> _TASK TO COMPLETE_: Beginning with the first line below, please repeat the material exactly, ending with the line that includes "Definition The Boussinesq".

> _RECORDS PROVIDED_:
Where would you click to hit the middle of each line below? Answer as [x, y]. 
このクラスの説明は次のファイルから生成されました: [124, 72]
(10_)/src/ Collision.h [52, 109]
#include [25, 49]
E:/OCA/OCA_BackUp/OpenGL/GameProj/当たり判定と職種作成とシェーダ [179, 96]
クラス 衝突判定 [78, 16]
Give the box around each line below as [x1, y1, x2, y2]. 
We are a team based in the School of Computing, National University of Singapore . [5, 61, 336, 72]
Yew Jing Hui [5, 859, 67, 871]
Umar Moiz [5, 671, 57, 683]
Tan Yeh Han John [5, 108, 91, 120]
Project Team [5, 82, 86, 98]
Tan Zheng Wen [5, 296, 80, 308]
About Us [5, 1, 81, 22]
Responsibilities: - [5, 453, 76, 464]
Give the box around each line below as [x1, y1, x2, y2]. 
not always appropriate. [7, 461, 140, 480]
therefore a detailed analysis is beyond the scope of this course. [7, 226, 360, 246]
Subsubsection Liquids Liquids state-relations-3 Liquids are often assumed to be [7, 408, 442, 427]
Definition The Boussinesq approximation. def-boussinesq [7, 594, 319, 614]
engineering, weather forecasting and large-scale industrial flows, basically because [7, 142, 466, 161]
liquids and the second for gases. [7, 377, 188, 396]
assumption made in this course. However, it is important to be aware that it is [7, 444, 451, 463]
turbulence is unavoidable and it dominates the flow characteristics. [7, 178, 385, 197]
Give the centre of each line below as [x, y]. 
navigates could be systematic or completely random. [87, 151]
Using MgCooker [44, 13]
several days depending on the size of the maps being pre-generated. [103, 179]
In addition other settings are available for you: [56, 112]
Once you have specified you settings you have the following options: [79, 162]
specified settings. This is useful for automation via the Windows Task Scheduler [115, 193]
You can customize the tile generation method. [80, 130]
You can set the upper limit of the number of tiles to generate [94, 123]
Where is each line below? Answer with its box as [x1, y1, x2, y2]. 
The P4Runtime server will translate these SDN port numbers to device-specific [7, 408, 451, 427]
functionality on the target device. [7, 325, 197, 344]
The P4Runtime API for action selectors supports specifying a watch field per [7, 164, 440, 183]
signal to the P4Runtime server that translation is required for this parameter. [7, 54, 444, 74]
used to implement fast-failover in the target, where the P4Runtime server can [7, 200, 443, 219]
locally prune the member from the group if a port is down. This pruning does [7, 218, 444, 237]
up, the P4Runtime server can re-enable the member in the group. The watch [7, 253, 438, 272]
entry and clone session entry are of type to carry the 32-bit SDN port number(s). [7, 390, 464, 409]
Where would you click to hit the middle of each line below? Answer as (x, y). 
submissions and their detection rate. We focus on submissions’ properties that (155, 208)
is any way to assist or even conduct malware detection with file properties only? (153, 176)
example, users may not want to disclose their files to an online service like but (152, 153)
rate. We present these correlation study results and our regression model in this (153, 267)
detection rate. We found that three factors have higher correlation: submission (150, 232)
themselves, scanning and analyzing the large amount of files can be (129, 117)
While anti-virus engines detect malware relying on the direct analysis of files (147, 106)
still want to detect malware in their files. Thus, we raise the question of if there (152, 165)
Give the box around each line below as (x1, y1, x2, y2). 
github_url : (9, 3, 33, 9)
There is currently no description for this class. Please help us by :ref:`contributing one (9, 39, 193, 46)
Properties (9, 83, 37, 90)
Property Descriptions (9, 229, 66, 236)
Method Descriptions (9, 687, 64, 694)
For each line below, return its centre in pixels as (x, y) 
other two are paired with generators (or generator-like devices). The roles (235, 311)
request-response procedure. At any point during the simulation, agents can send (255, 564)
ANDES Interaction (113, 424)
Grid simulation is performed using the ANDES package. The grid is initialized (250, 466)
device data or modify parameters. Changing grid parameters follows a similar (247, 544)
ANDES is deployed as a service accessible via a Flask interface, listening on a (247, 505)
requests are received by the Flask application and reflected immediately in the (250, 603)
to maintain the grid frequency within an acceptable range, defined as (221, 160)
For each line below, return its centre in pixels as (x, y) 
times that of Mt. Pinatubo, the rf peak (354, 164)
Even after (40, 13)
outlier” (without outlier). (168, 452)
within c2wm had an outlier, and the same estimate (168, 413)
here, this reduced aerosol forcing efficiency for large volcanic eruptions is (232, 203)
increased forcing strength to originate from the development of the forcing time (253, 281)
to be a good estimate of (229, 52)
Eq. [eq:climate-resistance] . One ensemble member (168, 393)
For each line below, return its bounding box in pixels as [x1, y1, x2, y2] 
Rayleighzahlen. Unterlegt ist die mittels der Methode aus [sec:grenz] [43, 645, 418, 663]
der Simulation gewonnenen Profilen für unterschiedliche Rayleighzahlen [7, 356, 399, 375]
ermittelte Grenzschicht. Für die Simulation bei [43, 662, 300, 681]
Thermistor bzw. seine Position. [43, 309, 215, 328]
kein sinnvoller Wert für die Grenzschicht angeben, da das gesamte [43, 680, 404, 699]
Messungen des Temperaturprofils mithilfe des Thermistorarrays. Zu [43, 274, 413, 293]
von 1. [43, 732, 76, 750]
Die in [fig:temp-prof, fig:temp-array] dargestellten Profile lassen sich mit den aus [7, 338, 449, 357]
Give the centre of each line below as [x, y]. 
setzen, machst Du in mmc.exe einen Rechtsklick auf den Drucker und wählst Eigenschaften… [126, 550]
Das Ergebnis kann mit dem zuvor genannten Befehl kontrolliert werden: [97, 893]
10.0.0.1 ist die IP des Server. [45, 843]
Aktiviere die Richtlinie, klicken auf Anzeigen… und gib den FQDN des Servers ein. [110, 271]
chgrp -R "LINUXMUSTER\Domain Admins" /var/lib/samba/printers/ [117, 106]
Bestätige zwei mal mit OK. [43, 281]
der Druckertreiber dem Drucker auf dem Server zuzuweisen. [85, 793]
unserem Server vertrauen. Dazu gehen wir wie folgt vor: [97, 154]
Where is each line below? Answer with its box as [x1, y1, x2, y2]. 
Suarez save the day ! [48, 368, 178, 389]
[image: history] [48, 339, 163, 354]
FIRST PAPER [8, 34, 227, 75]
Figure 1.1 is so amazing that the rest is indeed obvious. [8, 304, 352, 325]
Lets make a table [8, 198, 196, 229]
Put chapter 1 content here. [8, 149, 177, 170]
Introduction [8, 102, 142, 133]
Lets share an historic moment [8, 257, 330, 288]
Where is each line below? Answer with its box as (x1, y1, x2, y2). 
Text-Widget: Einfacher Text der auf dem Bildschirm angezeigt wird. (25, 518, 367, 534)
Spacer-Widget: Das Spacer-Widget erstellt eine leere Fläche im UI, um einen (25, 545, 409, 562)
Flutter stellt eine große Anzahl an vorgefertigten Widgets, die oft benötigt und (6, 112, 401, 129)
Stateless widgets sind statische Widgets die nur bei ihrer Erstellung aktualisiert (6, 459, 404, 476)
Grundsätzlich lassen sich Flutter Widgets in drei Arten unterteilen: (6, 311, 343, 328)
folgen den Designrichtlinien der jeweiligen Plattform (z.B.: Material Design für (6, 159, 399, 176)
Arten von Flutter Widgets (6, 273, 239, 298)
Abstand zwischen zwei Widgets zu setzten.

> _RESULT BELOW_:
Where would you click to hit the middle of each line below? Answer as [x, y]. 
このクラスの説明は次のファイルから生成されました: [124, 72]
(10_)/src/ Collision.h [52, 109]
#include [25, 49]
E:/OCA/OCA_BackUp/OpenGL/GameProj/当たり判定と職種作成とシェーダ [179, 96]
クラス 衝突判定 [78, 16]
Give the box around each line below as [x1, y1, x2, y2]. 
We are a team based in the School of Computing, National University of Singapore . [5, 61, 336, 72]
Yew Jing Hui [5, 859, 67, 871]
Umar Moiz [5, 671, 57, 683]
Tan Yeh Han John [5, 108, 91, 120]
Project Team [5, 82, 86, 98]
Tan Zheng Wen [5, 296, 80, 308]
About Us [5, 1, 81, 22]
Responsibilities: - [5, 453, 76, 464]
Give the box around each line below as [x1, y1, x2, y2]. 
not always appropriate. [7, 461, 140, 480]
therefore a detailed analysis is beyond the scope of this course. [7, 226, 360, 246]
Subsubsection Liquids Liquids state-relations-3 Liquids are often assumed to be [7, 408, 442, 427]
Definition The Boussinesq approximation. def-boussinesq [7, 594, 319, 614]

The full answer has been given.